Description: Query all conditions are satisfied with the results

Input:

1
2
3 4 5 6 7 8 9
Ten
11
Post/test1/account/_search {"Query": {"bool": {"should":
      [
        {"Match_phrase": {"Address": "986 Wyckoff Avenue "}},
        {" Match_phrase ": {" address ":" 963 Neptune Avenue "}}}}

Description: Query has a result that satisfies the condition
Input:

1
2
3 4 5 6 7 8 9
Ten
11
Post/test1/account/_search {"Query": {"bool": {"
      must_not": [
        {match]: {"City": " Eastvale '}},
        {' match ': {' city ': ' Olney '}}}}

Description: Query is not satisfied with the result of the condition

You can use must, Must_not, and should in the query SDL
Input:

1
2
3
4 5 6 7 8
9
ten
13
Post/test1/account/_search {"Query": {"bool": {"
      must": [{"
        match": {"Age":}
      ],
      ' Must_not ': [
        {' match ': {' city ': ' Steinhatchee '}
  }}}

Filters Query

Contact Us

The content source of this page is from Internet, which doesn't represent Alibaba Cloud's opinion; products and services mentioned on that page don't have any relationship with Alibaba Cloud. If the content of the page makes you feel confusing, please write us an email, we will handle the problem within 5 days after receiving your email.

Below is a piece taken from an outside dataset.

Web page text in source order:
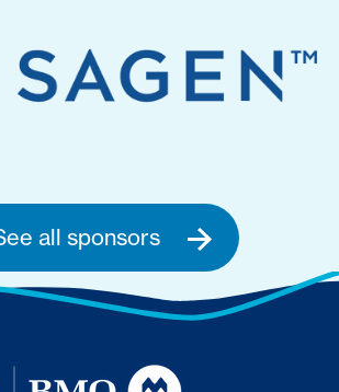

If you find any instances of plagiarism from the community, please send an email to: info-contact@alibabacloud.com and provide relevant evidence. A staff member will contact you within 5 working days.

A Free Trial That Lets You Build Big!

Start building with 50+ products and up to 12 months usage for Elastic Compute Service

  • Sales Support

    1 on 1 presale consultation

  • After-Sales Support

    24/7 Technical Support 6 Free Tickets per Quarter Faster Response

  • Alibaba Cloud offers highly flexible support services tailored to meet your exact needs.